__WORK INSTRUCTION__
What you return must match the entries exactly, except that the pictures are gone.

__RECORD EXTRACTS__
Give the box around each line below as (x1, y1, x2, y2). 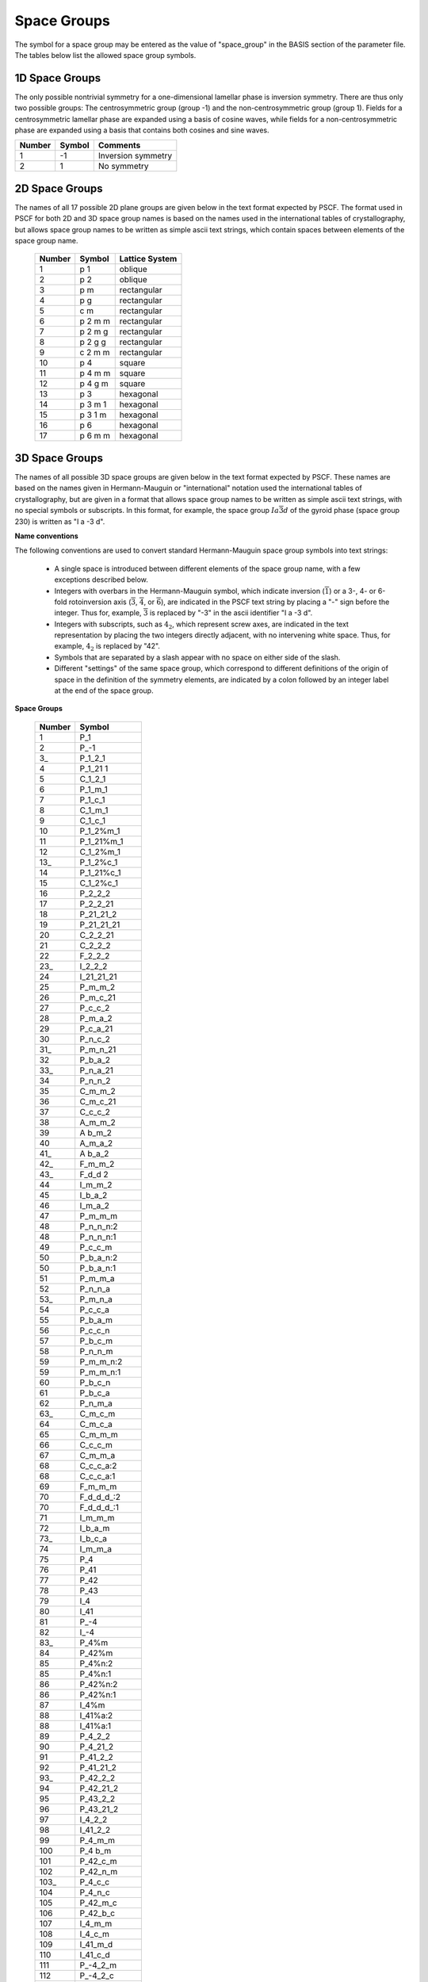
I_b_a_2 (79, 1189, 108, 1200)
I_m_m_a (79, 1543, 113, 1554)
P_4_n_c (79, 1887, 110, 1898)
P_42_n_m (79, 1865, 118, 1877)
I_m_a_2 (79, 1200, 110, 1211)
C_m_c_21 (79, 1096, 117, 1107)
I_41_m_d (79, 1938, 113, 1949)
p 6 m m (79, 430, 111, 442)

__TASK ANSWER__
Give the box around each line below as (x1, y1, x2, y2). 
I_b_a_2 (79, 1189, 108, 1200)
I_m_m_a (79, 1543, 113, 1554)
P_4_n_c (79, 1887, 110, 1898)
P_42_n_m (79, 1865, 118, 1877)
I_m_a_2 (79, 1200, 110, 1211)
C_m_c_21 (79, 1096, 117, 1107)
I_41_m_d (79, 1938, 113, 1949)
p 6 m m (79, 430, 111, 442)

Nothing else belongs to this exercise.